Sometimes it's hard to figure out what the point of a design is. As I understand it you want to send large blocks of ascii type char data from your PC to an ARM processor for some type of manipulation and then receive back blocks of similar data. You don't mention if there is any data reduction involved. As I'm betting that all of this processing would be be done a lot faster and easier on your PC I'm guessing that this is a student project.  If not, then a bit of planning before starting on the project implementation wouldn't been wise. You always knew that lots of data was was going to be transmitted back and forth between your PC and remote processing hardware. Working out how to perform that data transfer in am efficient way that is easy to implement and satisfies the project requirements would be the first step of a good design. Then you would choose your platform for the remote hardware fittingly. If this is a student project then I'm assuming that you are expected to demonstrate your competence in some field ot other. You might have needlessly made your assignment harder than necessary as well. This happens.

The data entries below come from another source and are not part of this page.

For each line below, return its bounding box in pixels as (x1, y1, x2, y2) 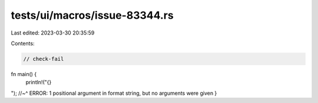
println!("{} (25, 79, 52, 86)
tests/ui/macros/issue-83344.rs (11, 9, 174, 22)
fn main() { (11, 70, 37, 77)
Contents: (11, 40, 35, 47)
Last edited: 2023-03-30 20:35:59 (11, 29, 95, 36)
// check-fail (23, 56, 64, 62)
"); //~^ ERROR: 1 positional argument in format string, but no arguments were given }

Back to your questions. It seems as if you understand what the best interface for communication between your host PC and FPGA platform is and the scope of what you need to do to make it happen. This will be easier to do with Linux running on both the host PC and ARM processors. You might think about trying to do raw Ethernet processing. With the same tools and OS on both platforms you only need to figure out how to implement the coding part once.

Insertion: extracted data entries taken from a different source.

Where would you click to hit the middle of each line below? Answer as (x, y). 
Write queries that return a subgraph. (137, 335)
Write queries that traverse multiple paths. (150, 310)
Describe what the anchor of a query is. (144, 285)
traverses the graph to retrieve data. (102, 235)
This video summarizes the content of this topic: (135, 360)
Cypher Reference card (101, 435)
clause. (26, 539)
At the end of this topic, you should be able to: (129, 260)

Just curious, is the PL of your ZYNQ UltraScale doing anything to make itself useful?

It's unfortunate that I just read your previous post after having replied to this one. I'm more convinced that this is a student project.

Link to comment
Share on other sites

On 6/9/2020 at 7:10 AM, zygot said:

Sometimes it's hard to figure out what the point of a design is. As I understand it you want to send large blocks of ascii type char data from your PC to an ARM processor for some type of manipulation and then receive back blocks of similar data. You don't mention if there is any data reduction involved. As I'm betting that all of this processing would be be done a lot faster and easier on your PC I'm guessing that this is a student project.  If not, then a bit of planning before starting on the project implementation wouldn't been wise. You always knew that lots of data was was going to be transmitted back and forth between your PC and remote processing hardware. Working out how to perform that data transfer in am efficient way that is easy to implement and satisfies the project requirements would be the first step of a good design. Then you would choose your platform for the remote hardware fittingly. If this is a student project then I'm assuming that you are expected to demonstrate your competence in some field ot other. You might have needlessly made your assignment harder than necessary as well. This happens.

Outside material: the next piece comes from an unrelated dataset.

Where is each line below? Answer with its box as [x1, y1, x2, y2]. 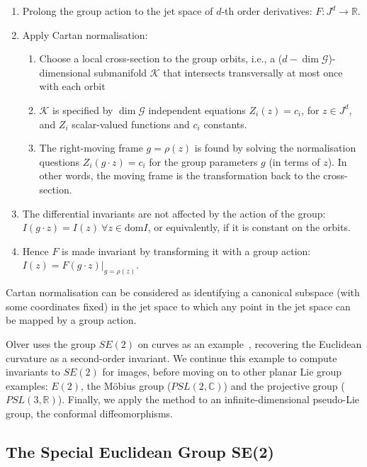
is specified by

Back to your questions. It seems as if you understand what the best interface for communication between your host PC and FPGA platform is and the scope of what you need to do to make it happen. This will be easier to do with Linux running on both the host PC and ARM processors. You might think about trying to do raw Ethernet processing. With the same tools and OS on both platforms you only need to figure out how to implement the coding part once.

Just curious, is the PL of your ZYNQ UltraScale doing anything to make itself useful?

It's unfortunate that I just read your previous post after having replied to this one. I'm more convinced that this is a student project.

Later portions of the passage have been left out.